◆ WORK ORDER ◆
The answer must consist of each line below that holds the word "strumienia", copied as it stands.

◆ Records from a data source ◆
--------------------------------------------------
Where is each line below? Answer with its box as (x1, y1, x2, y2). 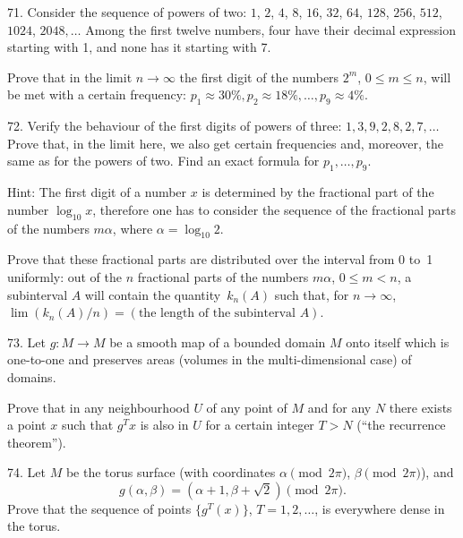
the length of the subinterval (138, 307, 296, 320)
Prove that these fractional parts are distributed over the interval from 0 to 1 (7, 250, 433, 269)
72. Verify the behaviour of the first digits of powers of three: (7, 116, 342, 135)
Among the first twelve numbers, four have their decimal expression (85, 20, 457, 38)
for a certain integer (205, 415, 314, 434)
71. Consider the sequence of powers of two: (7, 3, 247, 21)
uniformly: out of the (7, 267, 123, 286)
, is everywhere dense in (314, 499, 445, 517)
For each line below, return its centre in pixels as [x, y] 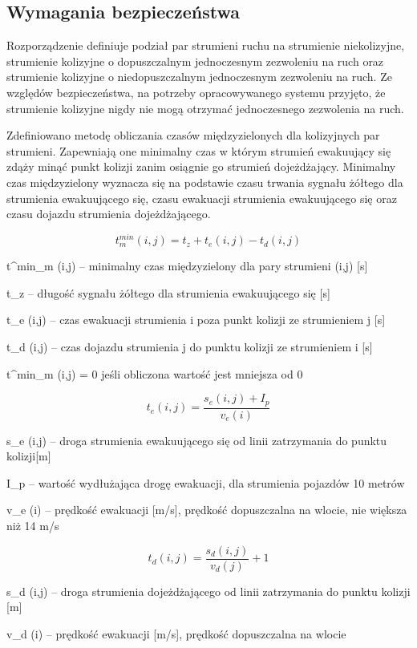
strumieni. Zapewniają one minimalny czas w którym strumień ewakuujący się [199, 150]
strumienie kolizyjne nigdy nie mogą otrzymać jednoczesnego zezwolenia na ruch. [205, 108]
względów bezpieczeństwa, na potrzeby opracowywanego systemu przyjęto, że [196, 92]
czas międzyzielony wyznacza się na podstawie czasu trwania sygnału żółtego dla [205, 182]
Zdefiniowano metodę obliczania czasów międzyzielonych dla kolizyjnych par [193, 135]
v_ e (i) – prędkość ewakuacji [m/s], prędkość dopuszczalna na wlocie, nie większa [207, 510]
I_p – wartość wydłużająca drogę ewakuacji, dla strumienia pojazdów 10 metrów [206, 482]
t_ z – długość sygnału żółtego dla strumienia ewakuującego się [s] [168, 292]
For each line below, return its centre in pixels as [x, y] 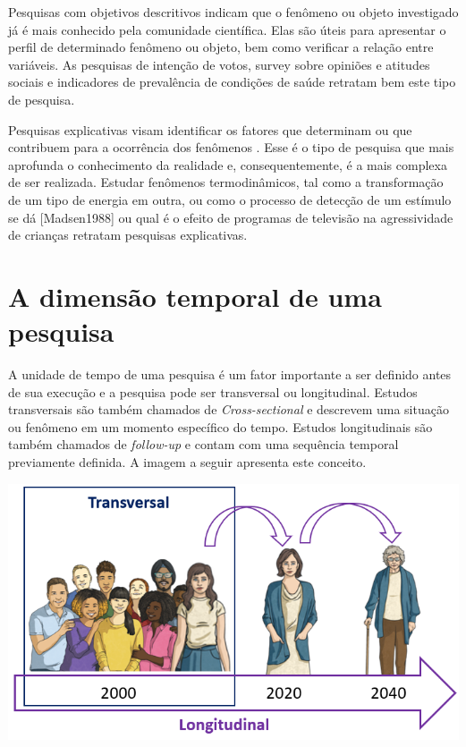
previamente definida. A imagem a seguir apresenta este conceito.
--------------------------------------------------
◆ ANSWER TO THE EXERCISE ◆
I_p – wartość wydłużająca drogę ewakuacji, dla strumienia pojazdów 10 metrów [206, 482]
t_ z – długość sygnału żółtego dla strumienia ewakuującego się [s] [168, 292]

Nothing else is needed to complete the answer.